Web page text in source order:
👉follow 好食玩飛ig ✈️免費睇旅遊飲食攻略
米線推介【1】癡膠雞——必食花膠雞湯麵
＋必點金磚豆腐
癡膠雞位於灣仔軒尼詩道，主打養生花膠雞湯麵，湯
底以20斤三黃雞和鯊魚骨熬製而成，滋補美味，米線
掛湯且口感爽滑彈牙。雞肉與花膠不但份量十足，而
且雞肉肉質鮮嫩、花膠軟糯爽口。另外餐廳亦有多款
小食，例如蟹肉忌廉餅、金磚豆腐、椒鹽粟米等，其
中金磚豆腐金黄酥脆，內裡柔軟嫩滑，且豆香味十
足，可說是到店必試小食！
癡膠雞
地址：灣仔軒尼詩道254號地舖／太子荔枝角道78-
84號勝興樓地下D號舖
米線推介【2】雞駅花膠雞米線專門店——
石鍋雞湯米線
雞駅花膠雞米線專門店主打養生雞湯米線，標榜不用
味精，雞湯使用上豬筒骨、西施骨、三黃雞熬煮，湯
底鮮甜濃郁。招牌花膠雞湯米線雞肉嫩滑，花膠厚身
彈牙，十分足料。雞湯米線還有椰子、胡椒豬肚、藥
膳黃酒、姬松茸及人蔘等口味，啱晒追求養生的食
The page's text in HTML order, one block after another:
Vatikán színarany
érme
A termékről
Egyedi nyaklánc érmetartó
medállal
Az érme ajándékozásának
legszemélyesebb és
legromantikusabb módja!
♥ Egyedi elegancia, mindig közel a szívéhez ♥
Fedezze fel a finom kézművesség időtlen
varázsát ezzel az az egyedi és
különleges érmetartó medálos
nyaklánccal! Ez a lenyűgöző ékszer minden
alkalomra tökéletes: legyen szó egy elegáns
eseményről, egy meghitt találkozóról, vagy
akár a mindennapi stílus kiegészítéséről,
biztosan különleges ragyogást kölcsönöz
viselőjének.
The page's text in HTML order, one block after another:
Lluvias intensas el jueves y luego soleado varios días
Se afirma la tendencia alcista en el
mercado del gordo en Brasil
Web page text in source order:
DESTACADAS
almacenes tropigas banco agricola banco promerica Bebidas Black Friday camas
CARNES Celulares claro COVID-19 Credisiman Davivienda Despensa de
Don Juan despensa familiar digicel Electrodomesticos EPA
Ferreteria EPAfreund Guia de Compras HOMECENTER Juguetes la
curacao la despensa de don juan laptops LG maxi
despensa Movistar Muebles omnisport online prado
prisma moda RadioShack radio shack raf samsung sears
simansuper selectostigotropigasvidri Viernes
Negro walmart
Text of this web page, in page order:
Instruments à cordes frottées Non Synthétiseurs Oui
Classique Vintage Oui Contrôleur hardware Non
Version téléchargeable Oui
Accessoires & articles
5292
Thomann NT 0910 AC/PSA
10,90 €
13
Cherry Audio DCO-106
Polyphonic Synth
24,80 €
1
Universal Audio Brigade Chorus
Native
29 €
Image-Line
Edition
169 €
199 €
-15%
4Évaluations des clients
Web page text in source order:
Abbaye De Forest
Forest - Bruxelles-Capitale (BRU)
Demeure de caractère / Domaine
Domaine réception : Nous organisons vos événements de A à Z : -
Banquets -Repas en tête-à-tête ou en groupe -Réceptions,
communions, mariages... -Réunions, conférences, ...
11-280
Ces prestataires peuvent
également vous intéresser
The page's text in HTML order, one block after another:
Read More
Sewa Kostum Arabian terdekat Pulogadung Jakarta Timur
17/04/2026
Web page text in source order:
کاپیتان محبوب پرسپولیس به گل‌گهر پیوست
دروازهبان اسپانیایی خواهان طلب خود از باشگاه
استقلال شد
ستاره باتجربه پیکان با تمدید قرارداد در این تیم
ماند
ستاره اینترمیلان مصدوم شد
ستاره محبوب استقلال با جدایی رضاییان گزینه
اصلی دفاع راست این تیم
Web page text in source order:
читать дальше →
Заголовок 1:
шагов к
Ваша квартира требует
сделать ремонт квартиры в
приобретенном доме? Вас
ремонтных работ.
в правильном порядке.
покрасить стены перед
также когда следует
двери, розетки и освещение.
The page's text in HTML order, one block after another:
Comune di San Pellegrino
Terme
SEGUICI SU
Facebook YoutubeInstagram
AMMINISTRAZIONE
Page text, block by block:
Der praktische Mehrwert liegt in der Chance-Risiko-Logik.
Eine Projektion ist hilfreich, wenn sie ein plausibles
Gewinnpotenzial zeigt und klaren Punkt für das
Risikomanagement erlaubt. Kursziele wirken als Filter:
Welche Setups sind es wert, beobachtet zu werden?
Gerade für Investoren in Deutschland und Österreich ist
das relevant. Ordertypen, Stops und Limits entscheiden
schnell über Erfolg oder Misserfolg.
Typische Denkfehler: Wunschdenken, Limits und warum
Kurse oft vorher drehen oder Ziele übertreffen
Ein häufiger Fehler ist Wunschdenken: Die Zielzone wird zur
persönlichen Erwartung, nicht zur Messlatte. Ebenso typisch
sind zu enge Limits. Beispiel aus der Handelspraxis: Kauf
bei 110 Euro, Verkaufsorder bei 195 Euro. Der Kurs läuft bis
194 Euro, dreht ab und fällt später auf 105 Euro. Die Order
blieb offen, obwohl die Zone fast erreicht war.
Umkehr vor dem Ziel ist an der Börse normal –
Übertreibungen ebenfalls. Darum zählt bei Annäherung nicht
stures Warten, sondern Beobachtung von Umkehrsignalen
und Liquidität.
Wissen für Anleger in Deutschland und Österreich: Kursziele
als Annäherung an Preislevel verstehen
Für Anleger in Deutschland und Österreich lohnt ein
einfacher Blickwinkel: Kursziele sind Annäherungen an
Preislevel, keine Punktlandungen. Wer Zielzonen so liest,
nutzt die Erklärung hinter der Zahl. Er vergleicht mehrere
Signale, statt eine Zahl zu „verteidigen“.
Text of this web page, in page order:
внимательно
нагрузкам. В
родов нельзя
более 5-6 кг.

━━━━━━━━

Activity = Write out every line of the data again, exactly as it reads.

Exercise answer =
Web page text in source order:
👉follow 好食玩飛ig ✈️免費睇旅遊飲食攻略
米線推介【1】癡膠雞——必食花膠雞湯麵
＋必點金磚豆腐
癡膠雞位於灣仔軒尼詩道，主打養生花膠雞湯麵，湯
底以20斤三黃雞和鯊魚骨熬製而成，滋補美味，米線
掛湯且口感爽滑彈牙。雞肉與花膠不但份量十足，而
且雞肉肉質鮮嫩、花膠軟糯爽口。另外餐廳亦有多款
小食，例如蟹肉忌廉餅、金磚豆腐、椒鹽粟米等，其
中金磚豆腐金黄酥脆，內裡柔軟嫩滑，且豆香味十
足，可說是到店必試小食！
癡膠雞
地址：灣仔軒尼詩道254號地舖／太子荔枝角道78-
84號勝興樓地下D號舖
米線推介【2】雞駅花膠雞米線專門店——
石鍋雞湯米線
雞駅花膠雞米線專門店主打養生雞湯米線，標榜不用
味精，雞湯使用上豬筒骨、西施骨、三黃雞熬煮，湯
底鮮甜濃郁。招牌花膠雞湯米線雞肉嫩滑，花膠厚身
彈牙，十分足料。雞湯米線還有椰子、胡椒豬肚、藥
膳黃酒、姬松茸及人蔘等口味，啱晒追求養生的食
The page's text in HTML order, one block after another:
Vatikán színarany
érme
A termékről
Egyedi nyaklánc érmetartó
medállal
Az érme ajándékozásának
legszemélyesebb és
legromantikusabb módja!
♥ Egyedi elegancia, mindig közel a szívéhez ♥
Fedezze fel a finom kézművesség időtlen
varázsát ezzel az az egyedi és
különleges érmetartó medálos
nyaklánccal! Ez a lenyűgöző ékszer minden
alkalomra tökéletes: legyen szó egy elegáns
eseményről, egy meghitt találkozóról, vagy
akár a mindennapi stílus kiegészítéséről,
biztosan különleges ragyogást kölcsönöz
viselőjének.
The page's text in HTML order, one block after another:
Lluvias intensas el jueves y luego soleado varios días
Se afirma la tendencia alcista en el
mercado del gordo en Brasil
Web page text in source order:
DESTACADAS
almacenes tropigas banco agricola banco promerica Bebidas Black Friday camas
CARNES Celulares claro COVID-19 Credisiman Davivienda Despensa de
Don Juan despensa familiar digicel Electrodomesticos EPA
Ferreteria EPAfreund Guia de Compras HOMECENTER Juguetes la
curacao la despensa de don juan laptops LG maxi
despensa Movistar Muebles omnisport online prado
prisma moda RadioShack radio shack raf samsung sears
simansuper selectostigotropigasvidri Viernes
Negro walmart
Text of this web page, in page order:
Instruments à cordes frottées Non Synthétiseurs Oui
Classique Vintage Oui Contrôleur hardware Non
Version téléchargeable Oui
Accessoires & articles
5292
Thomann NT 0910 AC/PSA
10,90 €
13
Cherry Audio DCO-106
Polyphonic Synth
24,80 €
1
Universal Audio Brigade Chorus
Native
29 €
Image-Line
Edition
169 €
199 €
-15%
4Évaluations des clients
Web page text in source order:
Abbaye De Forest
Forest - Bruxelles-Capitale (BRU)
Demeure de caractère / Domaine
Domaine réception : Nous organisons vos événements de A à Z : -
Banquets -Repas en tête-à-tête ou en groupe -Réceptions,
communions, mariages... -Réunions, conférences, ...
11-280
Ces prestataires peuvent
également vous intéresser
The page's text in HTML order, one block after another:
Read More
Sewa Kostum Arabian terdekat Pulogadung Jakarta Timur
17/04/2026
Web page text in source order:
کاپیتان محبوب پرسپولیس به گل‌گهر پیوست
دروازهبان اسپانیایی خواهان طلب خود از باشگاه
استقلال شد
ستاره باتجربه پیکان با تمدید قرارداد در این تیم
ماند
ستاره اینترمیلان مصدوم شد
ستاره محبوب استقلال با جدایی رضاییان گزینه
اصلی دفاع راست این تیم
Web page text in source order:
читать дальше →
Заголовок 1:
шагов к
Ваша квартира требует
сделать ремонт квартиры в
приобретенном доме? Вас
ремонтных работ.
в правильном порядке.
покрасить стены перед
также когда следует
двери, розетки и освещение.
The page's text in HTML order, one block after another:
Comune di San Pellegrino
Terme
SEGUICI SU
Facebook YoutubeInstagram
AMMINISTRAZIONE
Page text, block by block:
Der praktische Mehrwert liegt in der Chance-Risiko-Logik.
Eine Projektion ist hilfreich, wenn sie ein plausibles
Gewinnpotenzial zeigt und klaren Punkt für das
Risikomanagement erlaubt. Kursziele wirken als Filter:
Welche Setups sind es wert, beobachtet zu werden?
Gerade für Investoren in Deutschland und Österreich ist
das relevant. Ordertypen, Stops und Limits entscheiden
schnell über Erfolg oder Misserfolg.
Typische Denkfehler: Wunschdenken, Limits und warum
Kurse oft vorher drehen oder Ziele übertreffen
Ein häufiger Fehler ist Wunschdenken: Die Zielzone wird zur
persönlichen Erwartung, nicht zur Messlatte. Ebenso typisch
sind zu enge Limits. Beispiel aus der Handelspraxis: Kauf
bei 110 Euro, Verkaufsorder bei 195 Euro. Der Kurs läuft bis
194 Euro, dreht ab und fällt später auf 105 Euro. Die Order
blieb offen, obwohl die Zone fast erreicht war.
Umkehr vor dem Ziel ist an der Börse normal –
Übertreibungen ebenfalls. Darum zählt bei Annäherung nicht
stures Warten, sondern Beobachtung von Umkehrsignalen
und Liquidität.
Wissen für Anleger in Deutschland und Österreich: Kursziele
als Annäherung an Preislevel verstehen
Für Anleger in Deutschland und Österreich lohnt ein
einfacher Blickwinkel: Kursziele sind Annäherungen an
Preislevel, keine Punktlandungen. Wer Zielzonen so liest,
nutzt die Erklärung hinter der Zahl. Er vergleicht mehrere
Signale, statt eine Zahl zu „verteidigen“.
Text of this web page, in page order:
внимательно
нагрузкам. В
родов нельзя
более 5-6 кг.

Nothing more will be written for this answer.